* _How to complete this task_
Lines from the listing that hold the string "Named" are what you should return.

* _Recorded data_
■ ■ ■ ■

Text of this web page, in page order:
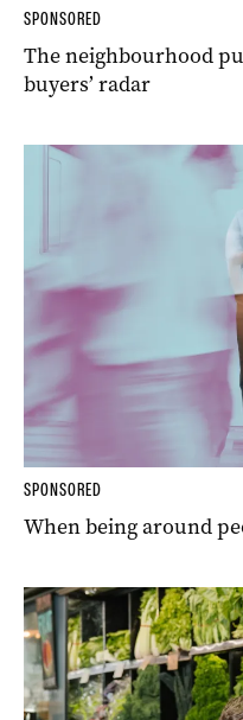
SPONSORED
The neighbourhood
buyers’ radar
SPONSORED
When being around
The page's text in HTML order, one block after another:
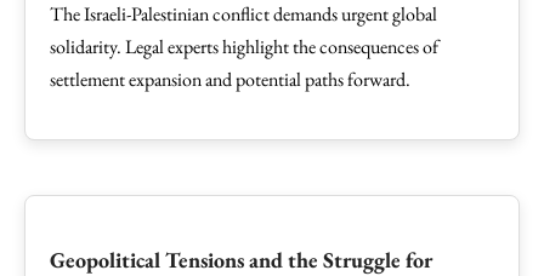
The Israeli-Palestinian conflict demands urgent global
solidarity. Legal experts highlight the consequences of
settlement expansion and potential paths forward.
Geopolitical Tensions and the Struggle for
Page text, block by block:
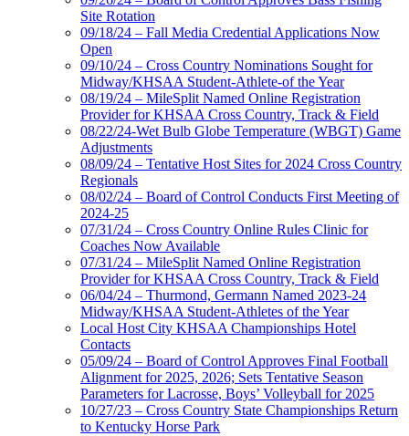
Site Rotation
09/18/24 – Fall Media Credential Applications Now
Open
09/10/24 – Cross Country Nominations Sought for
Midway/KHSAA Student-Athlete-of the Year
08/19/24 – MileSplit Named Online Registration
Provider for KHSAA Cross Country, Track & Field
08/22/24-Wet Bulb Globe Temperature (WBGT) Game
Adjustments
08/09/24 – Tentative Host Sites for 2024 Cross Country
Regionals
08/02/24 – Board of Control Conducts First Meeting of
2024-25
07/31/24 – Cross Country Online Rules Clinic for
Coaches Now Available
07/31/24 – MileSplit Named Online Registration
Provider for KHSAA Cross Country, Track & Field
06/04/24 – Thurmond, Germann Named 2023-24
Midway/KHSAA Student-Athletes of the Year
Local Host City KHSAA Championships Hotel
Contacts
05/09/24 – Board of Control Approves Final Football
Alignment for 2025, 2026; Sets Tentative Season
Parameters for Lacrosse, Boys’ Volleyball for 2025
10/27/23 – Cross Country State Championships Return
to Kentucky Horse Park

■ ■ ■ ■

* _Solution_
08/19/24 – MileSplit Named Online Registration
07/31/24 – MileSplit Named Online Registration
06/04/24 – Thurmond, Germann Named 2023-24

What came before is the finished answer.